An Unexpected Armistice

It began to seem that taking the city would be a costly operation because, as de Chair wrote, that night the “Iraqi guns on the Tigris seemed to be opening up into a furious barrage. It might presage a counter-attack in the dark.” Then, at “a quarter past midnight,” de Chair heard an officer giving a message to Kingstone: “Two delegates from the Iraq Army will appear on the Iron Bridge at two o’clock in the morning. Will we send two officers to meet them to discuss terms of the armistice?” Quickly, de Chair volunteered to go with fellow officer Ian Spence, and one from the Household Cavalry, Rupert Hardy, as well as an adventurous British diplomat, Gerald de Gaury.

Not knowing if they were heading into an ambush, de Chair and the other members of the truce party drove in the dark to an antitank ditch near the Iron Bridge leading into Baghdad. “There we were to erect our white flag. The Iraqi delegates were to show their headlights on the Iron Bridge and if we could see these, we were to respond by switching on our own.” As de Chair described their tense ride, “we were now moving forward, without escort, into No Man’s Land, where the fighting had been going on all afternoon.… There was no moon up and the darkness closing in on either side of the road brushed past the windows of our cars.”

When de Chair arrived at the antitank ditch for the rendezvous with the Iraqis, nobody was there. Spence and de Gaury moved out along the ditch, but they were stopped by barbed wire. Fearing trouble, de Chair went back to Kingstone for instructions. The brigadier told him “the Iraqi delegates are now expected at four o’clock.” De Chair and the others were to wait for daybreak and then return to Kingcol. De Chair returned with Kingstone’s orders and they waited alone for the Iraqis to come, not knowing if a machine gun might open up on them any minute from the darkness. Then, “suddenly from the right, following unexpectedly the course of the anti-tank ditch itself, came two cars rapidly, with headlights blazing. It was exactly four o’clock.” The Iraqis had finally come.

With Maj. Gen. George Clark, Kingstone’s senior commander, taking over the negotiations, work for an armistice began. Glubb Pasha came down from Khadimain to be a part of the victory for which he had fought so hard. De Chair was taken to Baghdad with Spence and de Gaury, guided by an Iraqi officer named Daghestani, to make contact with the Iraqi government and Ambassador Cornwallis. Rashid Ali, it was learned, had fled the country and the rebel’s military leader, Fawzi Qawukji, had taken refuge with the Vichy French across the border in Syria. The pro-British Regent Abdul Blah was on his way to take power. Terms for an armistice were rapidly concluded.
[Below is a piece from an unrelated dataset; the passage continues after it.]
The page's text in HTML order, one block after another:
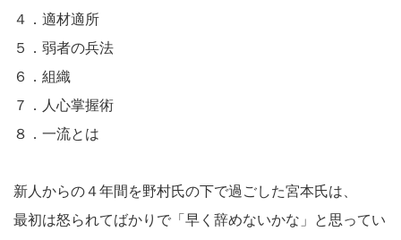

All POWs were to be released on both sides, and any Germans or Italians in Iraq were to be interned. Most important, the Iraqis were to “facilitate in every way the task of British forces in the war against Germany and Italy.” Baghdad lay open to Kingcol. The Iraqi gateway to the oil fields of the Middle East had been barred forever to Rommel and his Afrika Korps.

After the agreement was signed, de Chair took the flag of truce and cut it in three pieces. “Taking from my map case a thick black lead pencil I wrote in bold writing on the corner of each third of the flag, ‘part of the flag of truce with which the emissaries from Baghdad were received at 0400 hours May 31st, 1941, to surrender the city and accept terms of armistice.’” De Chair gave one piece to Kingstone, another to Spence and kept the third for himself.